[Opening EXTRACTED RECORDS section]

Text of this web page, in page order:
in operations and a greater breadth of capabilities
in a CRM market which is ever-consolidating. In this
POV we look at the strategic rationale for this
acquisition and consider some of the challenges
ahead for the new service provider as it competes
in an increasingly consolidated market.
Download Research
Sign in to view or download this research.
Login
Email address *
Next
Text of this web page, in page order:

[Closing EXTRACTED RECORDS section]
[Opening EXTRACTED RECORDS section]

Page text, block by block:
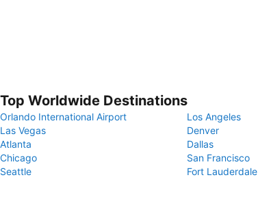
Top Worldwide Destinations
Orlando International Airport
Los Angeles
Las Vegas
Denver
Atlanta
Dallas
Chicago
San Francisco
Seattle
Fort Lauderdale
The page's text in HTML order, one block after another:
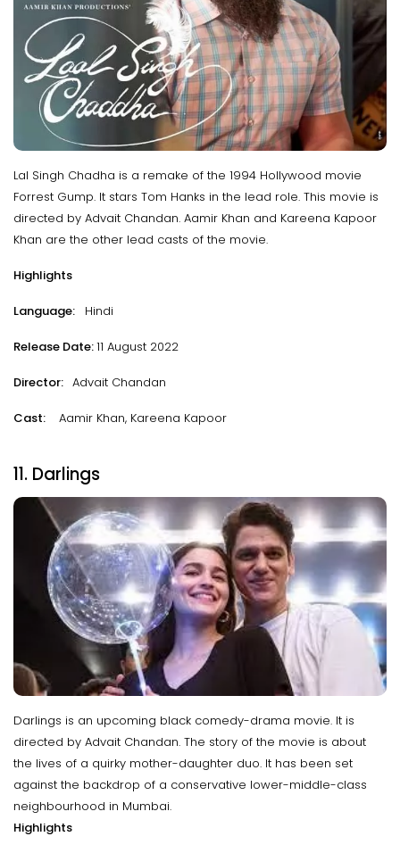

[Closing EXTRACTED RECORDS section]

**EXERCISE DESCRIPTION**
What are the lines above from the one with "Page text, block" to the one with "The page's text", both included? Reproduce them exactly, without pictures.

**COMPLETED TASK**
Page text, block by block:
Top Worldwide Destinations
Orlando International Airport
Los Angeles
Las Vegas
Denver
Atlanta
Dallas
Chicago
San Francisco
Seattle
Fort Lauderdale
The page's text in HTML order, one block after another:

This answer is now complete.